Pubdate: Sun, 10 Feb 2013
Source: San Francisco Chronicle (CA)
Copyright: 2013 Hearst Communications Inc.
Contact: http://www.sfgate.com/chronicle/submissions/#1
Website: http://www.sfgate.com/chronicle/
Details: http://www.mapinc.org/media/388
Author: Margaret Newkirk, Bloomberg

Number of the Day

$452 MILLION

That's the value of retail products containing imported hemp that 
were sold in the United States in 2011. While a cousin of marijuana, 
the plant can't get you high. Instead, it can be used to make 
clothes, horse bedding, auto parts, soap and even concrete. But 
thanks to it being classified like all cannabis plants as a Schedule 
I substance - the same as heroin - the U.S. hemp crop is precisely 
zero. If you want to grow hemp and avoid a jail sentence, you need a 
permit from the Drug Enforcement Administration.

Hemp, a botanical cousin of marijuana, can be used to make clothes, 
horse bedding, auto parts, soap, even concrete. But it can't get you high.

That's why Hawaii, Indiana, Kentucky, New Hampshire, and Vermont are 
moving bills this year to allow commercial hemp production, so 
farmers can tap into an estimated $452 million domestic market for the plant.

The push is solidly mainstream: In Kentucky, the state Chamber of 
Commerce, the Republican agricultural commissioner and U.S. Senate 
Minority Leader Mitch McConnell are all backers.

North Dakota, Montana, and six other states wish them luck. They've 
passed similar bills since 1996, resulting in a domestic hemp crop of 
exactly zero. What's standing in the way? The U.S. government, which 
defines all cannabis plants, of which hemp is one variety, as 
Schedule I substances. That's the same narcotic classification as heroin.

Farmers wanting to grow hemp need a permit from the U.S. Drug 
Enforcement Administration. Otherwise they risk 20 years in prison 
and forfeiture of their farms. It's been that way since 1970.

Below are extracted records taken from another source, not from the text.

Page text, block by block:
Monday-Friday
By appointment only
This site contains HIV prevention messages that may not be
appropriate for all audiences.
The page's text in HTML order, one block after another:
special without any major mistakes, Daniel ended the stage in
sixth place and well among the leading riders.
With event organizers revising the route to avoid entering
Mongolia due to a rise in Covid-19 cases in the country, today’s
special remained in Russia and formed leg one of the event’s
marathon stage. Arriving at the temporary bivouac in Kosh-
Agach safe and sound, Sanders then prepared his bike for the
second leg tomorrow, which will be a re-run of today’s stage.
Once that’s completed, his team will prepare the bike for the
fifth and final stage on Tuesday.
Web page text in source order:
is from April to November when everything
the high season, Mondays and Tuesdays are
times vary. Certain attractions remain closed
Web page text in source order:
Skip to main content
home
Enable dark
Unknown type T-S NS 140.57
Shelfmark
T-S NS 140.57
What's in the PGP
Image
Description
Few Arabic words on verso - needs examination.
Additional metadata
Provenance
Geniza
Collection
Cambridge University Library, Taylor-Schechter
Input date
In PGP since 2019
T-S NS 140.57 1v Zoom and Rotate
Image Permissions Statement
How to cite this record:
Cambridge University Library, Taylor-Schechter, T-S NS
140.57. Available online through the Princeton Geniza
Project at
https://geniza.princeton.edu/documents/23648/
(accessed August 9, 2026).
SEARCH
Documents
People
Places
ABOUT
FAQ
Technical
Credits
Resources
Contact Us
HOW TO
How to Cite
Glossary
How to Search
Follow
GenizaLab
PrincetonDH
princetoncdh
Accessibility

David Bronner, chief executive officer of Dr. Bronner's Magic Soaps, 
a California company that uses imported hemp, calls the rules absurd, 
especially now that states are legalizing marijuana for recreational use.

'Ridiculous'

"It's becoming increasingly ridiculous that the nondrug form of 
cannabis is still caught up in this prohibition," he says.

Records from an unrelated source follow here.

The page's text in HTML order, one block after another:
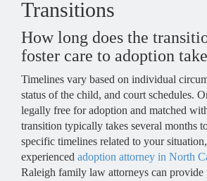
Transitions
How long does the
foster care to adoption
Timelines vary based on individual
status of the child, and court schedules.
legally free for adoption and matched
transition typically takes several months
specific timelines related to your
experienced adoption attorney in North
Raleigh family law attorneys can provide
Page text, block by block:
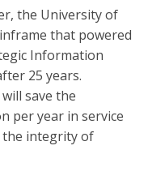
the University of
that powered
Information
25 years.
save the
per year in service
the integrity of
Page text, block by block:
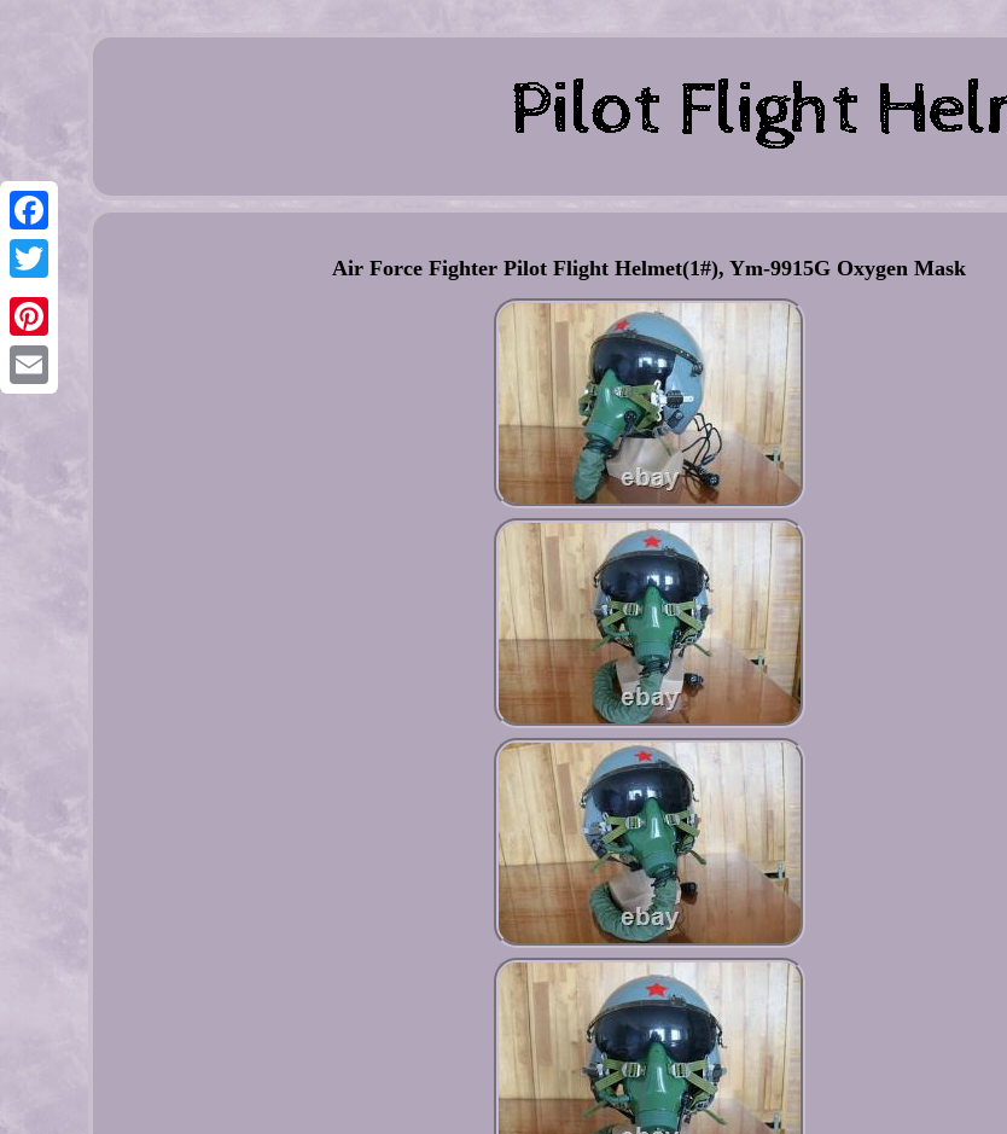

In recent times, two bills written by state Sen. Mark Leno, D-San 
Francisco, have been vetoed - one by ex-Gov. Arnold Schwarzenegger 
and one in October 2011 by Gov. Jerry Brown - citing the federal ban.

North Dakota farmer David Monson tried for a hemp permit. The 
application process included a criminal background check, a site 
visit, and a questionnaire that asked: "Will you have a 12-foot-high 
chain-link fence with guards and razor wire?" "Where are you going to 
sell this drug?" and "How are you going to keep it from getting into 
the wrong hands?"

Monson submitted his paperwork to the DEA in 2007. He's still waiting 
for an answer. Dawn Dearden, a spokeswoman for the agency, says she 
doesn't know when it last issued a hemp permit.

The Hemp Industries Association, in Summerland (Santa Barbara 
County), says it knows of only one permit the U.S. has ever granted.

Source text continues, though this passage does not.